Following Hegseth’s lead, NATO Secretary General Mark Rutte is now directing a campaign to secure arms purchase commitments. Rutte emphasizes that he is “proud” of the alliance’s ongoing assistance to Ukraine, noting that Russia has “lost 1 million people — dead or seriously wounded.”
Hegseth’s strongarm tactics and fundraising drive showcase the power dynamics that underlie NATO policymaking. In recent years, the organization has portrayed itself as an alliance of democracies confronting unprovoked aggression in Ukraine and China’s meteoric rise. Yet fundamentally, NATO is a U.S.-dominated forum, rather than a symposium of equals — a reality that Rutte’s relentlessly patient handling of the Trump administration makes clear.
Since 1949, members have exploited the alliance to solidify American global leadership, coordinate interventionism, and contain rivals that challenge Western influence. Rather than promote peace, NATO continues to pose one of the greatest threats to international stability by fueling armed conflicts in Ukraine and across the world.
NATO’s Fascists
NATO often portrays itself as a principled alliance of democracies confronting authoritarian rivals.
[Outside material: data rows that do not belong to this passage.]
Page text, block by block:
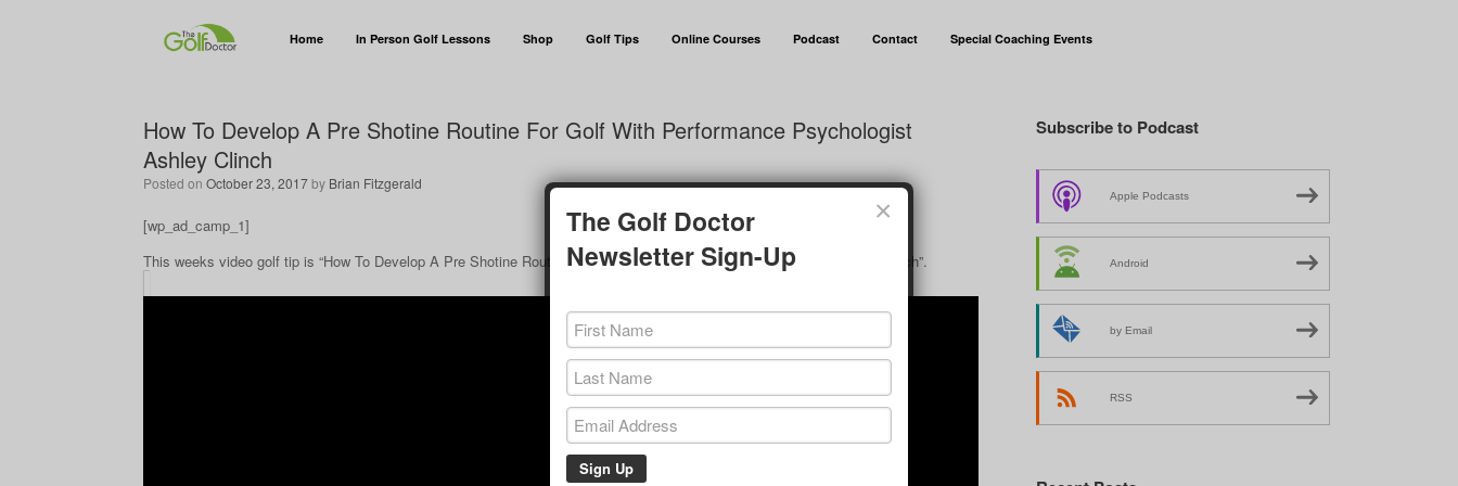
Home In Person Golf Lessons Shop Golf Tips Online Courses Podcast Contact Special Coaching Events
How To Develop A Pre Shotine Routine For Golf With Performance Psychologist
Ashley Clinch
Posted on October 23, 2017by Brian Fitzgerald
[wp_ad_camp_1]
This weeks video golf tip is “How To Develop A Pre Shotine Routine For Golf With Performance Psychologist Ashley Clinch”.
Subscribe to Podcast
Apple Podcasts
Android
by Email
RSS
×
The Golf Doctor
Newsletter Sign-Up

But historically, the organization has collaborated with far-right intellectuals and statesmen, in order to maintain its military-industrial edge and geopolitical power. Following World War II, U.S. officials protected Wernher von Braun and around 1,500 other Nazi scientists from prosecution, while integrating them into the alliance’s scientific establishment. Eventually, the German General Adolf Heusinger, whose men butchered Jews and tossed children into wells, became a senior NATO commander.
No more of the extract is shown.